Possibly Armed Burglar Flees Scene on Foot

Police continue to search for the offender after responding to reported burglary in the 3000 block of Parkside.

Update: Police have apprehended a suspect in Thursday's early-morning burglary.

A Lake Forest officer assisting the Highland Park police located a person fitting the description of the offender in the area of Half-Day Road and Ridge Road, according to Highland Park Deputy Police Chief Dave Schwarz.

Officers found a long gun lying along the roadway a short distance away in the 1500 block of Half-Day Road.

Earlier: Police officers from Highland Park, Highwood and Lake Forest are looking for an possibly armed burglar who broke into a home in the 3000 block of Parkside early Thursday morning. 

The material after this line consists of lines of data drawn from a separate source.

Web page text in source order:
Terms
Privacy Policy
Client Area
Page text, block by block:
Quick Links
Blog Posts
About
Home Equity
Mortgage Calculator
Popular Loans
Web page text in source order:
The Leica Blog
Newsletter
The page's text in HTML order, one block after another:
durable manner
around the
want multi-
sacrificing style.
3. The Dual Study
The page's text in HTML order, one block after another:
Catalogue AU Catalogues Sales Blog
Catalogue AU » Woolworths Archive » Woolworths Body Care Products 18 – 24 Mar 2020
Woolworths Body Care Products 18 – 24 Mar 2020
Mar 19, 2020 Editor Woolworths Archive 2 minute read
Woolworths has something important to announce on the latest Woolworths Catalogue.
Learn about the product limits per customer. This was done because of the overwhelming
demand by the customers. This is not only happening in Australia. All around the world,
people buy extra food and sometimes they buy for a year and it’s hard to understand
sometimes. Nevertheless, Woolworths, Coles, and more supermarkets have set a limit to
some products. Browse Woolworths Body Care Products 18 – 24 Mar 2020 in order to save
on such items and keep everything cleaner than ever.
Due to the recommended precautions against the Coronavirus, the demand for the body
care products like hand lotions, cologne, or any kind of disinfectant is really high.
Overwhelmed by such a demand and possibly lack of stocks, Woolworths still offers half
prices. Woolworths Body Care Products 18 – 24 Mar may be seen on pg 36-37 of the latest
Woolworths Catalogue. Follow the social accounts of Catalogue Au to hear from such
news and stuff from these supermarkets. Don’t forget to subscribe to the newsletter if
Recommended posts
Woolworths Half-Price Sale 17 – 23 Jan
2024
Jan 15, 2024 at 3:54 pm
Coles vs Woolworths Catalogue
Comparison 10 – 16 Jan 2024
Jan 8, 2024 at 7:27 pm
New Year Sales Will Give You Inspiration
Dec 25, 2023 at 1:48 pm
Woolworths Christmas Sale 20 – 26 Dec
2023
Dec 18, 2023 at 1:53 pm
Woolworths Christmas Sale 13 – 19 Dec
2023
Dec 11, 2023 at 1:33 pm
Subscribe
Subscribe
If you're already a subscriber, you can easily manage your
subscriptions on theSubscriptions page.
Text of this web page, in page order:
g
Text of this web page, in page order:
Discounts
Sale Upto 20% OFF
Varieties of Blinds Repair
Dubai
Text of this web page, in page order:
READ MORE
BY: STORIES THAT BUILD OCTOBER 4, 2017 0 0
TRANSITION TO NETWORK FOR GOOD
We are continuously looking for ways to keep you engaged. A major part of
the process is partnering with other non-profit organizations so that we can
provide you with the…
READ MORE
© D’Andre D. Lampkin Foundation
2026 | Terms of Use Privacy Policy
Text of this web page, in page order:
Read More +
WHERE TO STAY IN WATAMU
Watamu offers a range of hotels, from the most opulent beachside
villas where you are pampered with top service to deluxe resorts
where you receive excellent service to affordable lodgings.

The offender, who has been described as a male wearing a dark hoodie and dark pants (possibly jeans), was spotted in a Highland Park home at 7:22 a.m. by the homeowners. They believe he might have been carrying a rifle, according to Deputy Police Chief Dave Schwarz. The offender fled on foot, and was last seen heading north towards the park area. It's unknown whether or not he took anything.

"Once he saw the owners, he ran," Schwarz told Patch.

The police department put out a reverse 911 to inform residents of the break in. Most of the department's current shift are on the lookout for the offender, in addition to units from Highwood, Lake Forest and a canine from North Chicago.

"We have a perimeter set up to limit his movements," Schwarz said. "We're hoping that something may turn up shortly."

Keep checking back for updates to this story.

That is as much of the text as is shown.